Because he knew too much,
thought Wiki,
and could not be relied upon to tell glib lies the whole of the time.
Also, Jim had boasted about reading the note—the note that Stanton had scribbled at the banquet table and supposedly sent to his wife.

Instead of answering, however, Wiki took a long swallow of coffee. Then he observed, “You were wrong about your cousin turning a deaf ear to your talk of divorce.”

“And what makes you so sure of that?”

“As long as her husband was around, she had some reason to threaten to do away with herself. Once he had sailed away, talking suicide wasn't going to bring him back. She would've divorced him just for revenge, probably—not because it was the sensible option you recommended.”

“The poor bitch was never sensible,” Forsythe said moodily. He was staring down at his breakfast plate, which held congealed baked beans, untouched.

“Suicide would have suited the Stantons first rate, but they couldn't rely on it, and so killing her was the only safe way out. There was too big a chance she'd go to a magistrate and start proceedings after Tristram Stanton had sailed.”

Forsythe lifted his head, his expression brooding. “Wa-al, if that was the motive for murdering her, it surely lets me off the hook—and puts Tristram Stanton fairsquare in the dock. So how do you reckon he did it?”

Wiki shook his head. “He was at Newport News, remember.”

“So who did it, then?”

“The old man—Tristram Stanton's father.”

“The old bastard?” Again, Forsythe betrayed no surprise.

“Aye.
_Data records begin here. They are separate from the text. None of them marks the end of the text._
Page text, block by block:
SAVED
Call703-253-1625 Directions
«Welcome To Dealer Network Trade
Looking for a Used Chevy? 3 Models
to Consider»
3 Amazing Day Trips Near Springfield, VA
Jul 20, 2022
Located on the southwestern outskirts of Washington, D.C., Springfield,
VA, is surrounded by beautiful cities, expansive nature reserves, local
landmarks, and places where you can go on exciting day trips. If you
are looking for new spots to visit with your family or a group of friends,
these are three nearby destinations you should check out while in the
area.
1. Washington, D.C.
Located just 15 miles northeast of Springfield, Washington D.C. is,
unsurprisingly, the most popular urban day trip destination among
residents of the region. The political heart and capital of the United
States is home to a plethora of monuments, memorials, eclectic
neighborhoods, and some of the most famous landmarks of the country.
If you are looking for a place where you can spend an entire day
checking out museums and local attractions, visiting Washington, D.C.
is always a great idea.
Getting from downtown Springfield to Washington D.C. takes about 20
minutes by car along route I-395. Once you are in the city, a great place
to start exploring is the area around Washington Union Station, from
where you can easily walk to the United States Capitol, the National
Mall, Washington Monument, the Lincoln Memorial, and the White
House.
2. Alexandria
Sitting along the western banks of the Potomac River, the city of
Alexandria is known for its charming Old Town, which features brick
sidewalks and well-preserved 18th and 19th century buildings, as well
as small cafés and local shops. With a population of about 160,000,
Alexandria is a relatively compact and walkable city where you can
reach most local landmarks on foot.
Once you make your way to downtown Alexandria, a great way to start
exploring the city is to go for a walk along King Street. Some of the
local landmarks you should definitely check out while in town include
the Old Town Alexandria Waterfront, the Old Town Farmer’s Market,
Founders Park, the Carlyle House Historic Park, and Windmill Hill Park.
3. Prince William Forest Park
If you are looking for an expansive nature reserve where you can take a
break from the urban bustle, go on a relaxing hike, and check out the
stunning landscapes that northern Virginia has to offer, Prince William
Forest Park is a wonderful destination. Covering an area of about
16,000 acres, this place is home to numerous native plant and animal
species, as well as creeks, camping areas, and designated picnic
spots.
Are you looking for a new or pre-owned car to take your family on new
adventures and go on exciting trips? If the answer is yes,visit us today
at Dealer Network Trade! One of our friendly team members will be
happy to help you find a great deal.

He was the one with both motive and opportunity—he and Ophelia dined alone together that night. Sometime during the meal he slipped opium into her food or drink—or possibly he foxed her that he was giving her some ordinary medicine; something like that. That was why she didn't make a fuss when someone came into her bedroom to take her body away. By eleven, she would have been deeply unconscious, on the verge of dying, probably. An empty pill bottle was tucked into her bosom to make it look like she'd done it herself, but it was the old man who poisoned her, I'm certain of it. The whole point of taking the body away and disposing of it in that elaborate fashion was to divert suspicion from him.”

“Jesus,” said Forsythe. He squinted his eyes in thought and then nodded. “Figures,” he said. “And you put this in the report to the sheriff?”

“I did.”

The southerner let out a grunt of mirth. “Sure would like to be a fly on the wall when he issues the warrant,” he commented. “So what about the man who came to her bedroom?”

That was the crux of the matter. There were several good reasons to think that it had been Forsythe himself, Wiki mediated.

He said softly, “How did you pay your mess bill, Lieutenant?”

“It's
Captain
to you,” Forsythe snapped without a pause. “And paying my mess bill had
nothin'
to do with Ophelia.”

Then to Wiki's great surprise he barked with laughter, slapping his thigh and saying, “It's too good a joke not to share—it was Tristram Stanton himself who donated the necessary to pay off my accounts.”

“What?”

“Not that he knew about it,” Forsythe confessed, with a reminiscent grin.

“So what happened?”

“I was mindin' me own business on the wharf at Portsmouth when Astronomer Burroughs toddled along totin' a parcel. He had the confounded sauce to instruct me to deliver it to Stanton, and while I was learnin' him that lieutenants are not to be ordered around like common little swabs of junior mids, who should arrive but Tristram Stanton himself. I told him to take his own bloody parcel, and he told me to keep it. So I did.”

“And there was money inside it?”

“Not to first appearances. It was a suit of clothes—a good suit, fine black broadcloth coat, white vest, shirt, stock, good black breeches. The best surprise, though, was what one of the pockets held—a draft for a thousand dollars, to be cashed by the bearer, and signed by Astronomer Burroughs himself.”